溫柔顫聲道:“我當時只是一時氣憤罷了,溫然不是好好的活著嗎!我爹是真心實意幫您的,您怎麽能說他說墻頭草。他那樣的文人,把最心疼的女兒送來,還不能夠說明誠意嗎?我肚子裏的孩子,是您的,不是別人的,我雖然不是高門貴女,可也不是那等不知羞恥的女人!”

“你知羞恥,怎麽會跳那等艷舞?”

溫柔說不出話來。

“你知羞恥,怎麽會和我白日宣淫?”

溫柔眼裏的眼淚滾滾而下。

“你知羞恥,怎麽會玩兒披風下不著寸縷的把戲?”

溫柔死死捏住自己的袖口。

那些,都是之前伊香樓芝媽媽教的。

“你知羞恥,又怎麽會……”

“夠了!”溫柔再也聽不下去了,“我的身子,只有你一個人碰過,這個孩子是你的,你怎麽就是不信呢!”

魏天禹雙目睜圓胸口不斷起伏。

事關男人尊嚴,他說不出口。

一想到他碰了別人睡過的女人,他就惡心。

“你這種水性楊花的女人,就應該去青樓,當一個千人騎萬人騎的婊子!”魏天禹怒道。

溫柔被嚇得把哭聲收了回去。

她一片真情,怎會……

眼前這個男人還是那個與她花前月下甜言蜜語的男人嗎?

心裏止不住的痛。

她明明懷的就是他的骨肉,他卻不信。

難道真要她去死不成!

“來人,把藥端來。”魏天禹大聲喊道。

門外喜福端著一碗藥進來,“柔姑娘,喝吧。”

溫柔下意識後退兩步,“這是什麽藥?我不喝。”

她尖叫起來,“我不喝,我不會打掉這個孩子的。”

哐當一聲,她打翻了喜福手上的托盤,一碗藥灑了一地。

喜福沈了臉,這個敢給郡王爺戴綠帽的婊子,真是欠收拾。

“還不進來給我按住她!”他揚聲對門外說道。

很快,兩個小太監就跑了進來。

溫柔想跑也被抓了回來,死死被按住。

門外又有小太監端了一碗藥。

喜福笑道:“柔姑娘,您瞧,打灑了一碗藥,奴才還得收拾,為了補償這點辛苦,就只能強行灌您這……墮胎藥了。”
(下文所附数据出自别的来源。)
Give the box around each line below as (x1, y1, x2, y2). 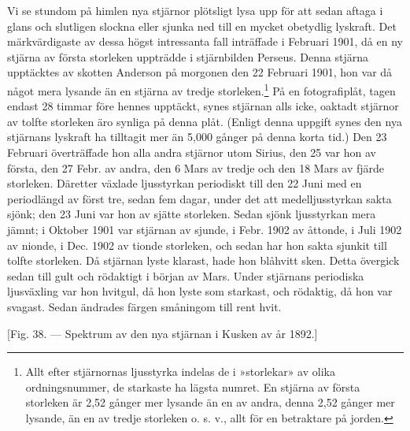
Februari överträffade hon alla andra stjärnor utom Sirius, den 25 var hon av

溫柔扭頭去看魏天禹,憤憤道:“你為何不信,這真是的是你的孩子,你叫人監視我,難道發現我與他人茍合了嗎?”

魏天禹想了想,還真沒有。

所以他才會懷疑是溫府的小廝。

小廝都能爬床了,這個女人,他真是越看越惡心。

“還不灌下去!”他厭煩地說道。

喜福捏住溫柔的下巴,一大碗藥灌了下去。

溫柔就算是掙紮也被灌了大半碗藥。

她哭得撕心裂肺,“這是你的孩子,是你的血脈,你怎麽這麽狠心!”

這個孩子還沒長大。

魏天禹真是一個字也不想多說。

給喜福一個眼神,喜福便看向兩個小太監,“帶走!”

“是。柔姑娘得罪了。”

溫柔被架著走,她不肯,奈何藥效發作,她腹痛不止,根本反抗不了。

剛被扔進小轎,她就感受到下面一片溫熱。

她見紅了。

孩子真的沒了。

她的心像是被撕裂,酸疼中帶著痛苦。

溫府角門一開,兩個太監就脫了手。

彩月看到溫柔滿頭大汗,面色蒼白,有氣無力的樣子,嚇哭起來。

她背著溫柔回去,又去找秦氏。

秦氏又心疼又憤怒,連夜去姨娘房裏把溫塘揪了起來。

“你還是郡王承諾納柔姐兒進門,你去看看,你女兒成什麽樣了!這個時候宵禁,連個醫師都請不來,柔姐兒要是出了事,我恨你一輩子。”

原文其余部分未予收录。